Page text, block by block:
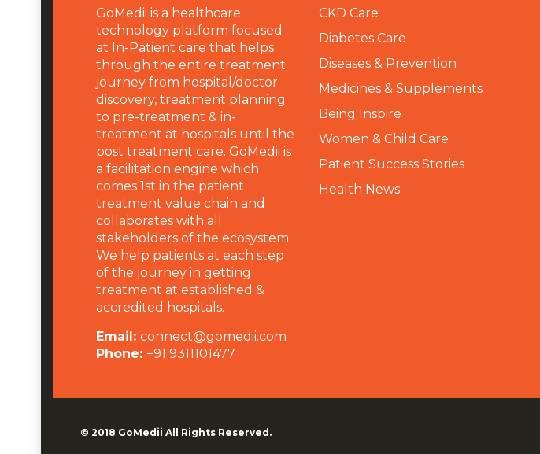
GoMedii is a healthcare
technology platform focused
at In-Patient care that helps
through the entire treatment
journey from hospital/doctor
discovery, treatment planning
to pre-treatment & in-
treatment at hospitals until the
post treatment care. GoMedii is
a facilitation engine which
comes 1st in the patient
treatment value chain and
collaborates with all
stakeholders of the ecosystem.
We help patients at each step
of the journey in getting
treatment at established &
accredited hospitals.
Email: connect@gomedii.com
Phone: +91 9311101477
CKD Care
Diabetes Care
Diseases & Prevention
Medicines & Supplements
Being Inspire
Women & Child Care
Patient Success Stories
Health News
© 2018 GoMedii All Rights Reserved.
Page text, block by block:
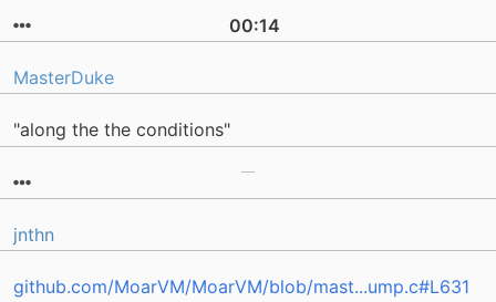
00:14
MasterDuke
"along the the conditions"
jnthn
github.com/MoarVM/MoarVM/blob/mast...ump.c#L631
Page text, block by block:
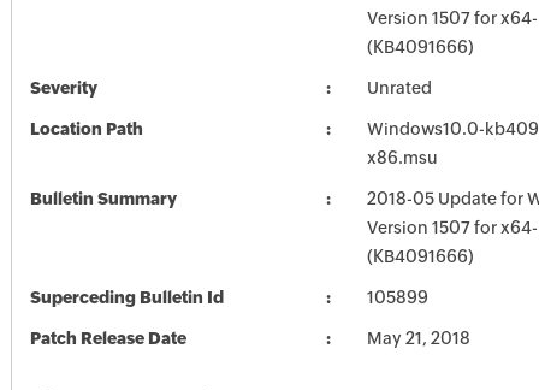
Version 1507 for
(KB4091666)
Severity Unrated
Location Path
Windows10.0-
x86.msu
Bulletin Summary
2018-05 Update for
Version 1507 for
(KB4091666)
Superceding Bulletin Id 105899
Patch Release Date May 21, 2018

++++++

Requirement: Your answer must be the line that contains "Severity Unrated" and every line after it to the end of the records, reproduced exactly.

Task answer:
Severity Unrated
Location Path
Windows10.0-
x86.msu
Bulletin Summary
2018-05 Update for
Version 1507 for
(KB4091666)
Superceding Bulletin Id 105899
Patch Release Date May 21, 2018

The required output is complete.